Transcribe exactly, and only, the lines from the one containing "recommends that adults aged 18 to 64 attend" through the last line of the data.

Source data:
- - -
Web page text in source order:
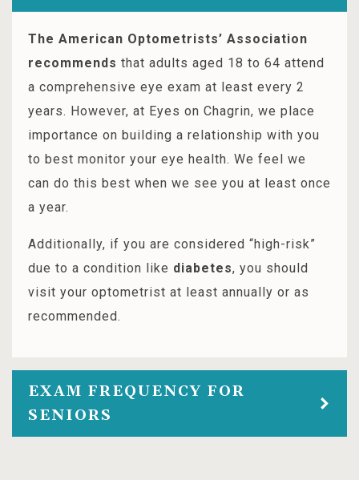
The American Optometrists’ Association
recommends that adults aged 18 to 64 attend
a comprehensive eye exam at least every 2
years. However, at Eyes on Chagrin, we place
importance on building a relationship with you
to best monitor your eye health. We feel we
can do this best when we see you at least once
a year.
Additionally, if you are considered “high-risk”
due to a condition like diabetes, you should
visit your optometrist at least annually or as
recommended.
EXAM FREQUENCY FOR
SENIORS
- - -
== ANSWER FOR THIS EXERCISE ==
recommends that adults aged 18 to 64 attend
a comprehensive eye exam at least every 2
years. However, at Eyes on Chagrin, we place
importance on building a relationship with you
to best monitor your eye health. We feel we
can do this best when we see you at least once
a year.
Additionally, if you are considered “high-risk”
due to a condition like diabetes, you should
visit your optometrist at least annually or as
recommended.
EXAM FREQUENCY FOR
SENIORS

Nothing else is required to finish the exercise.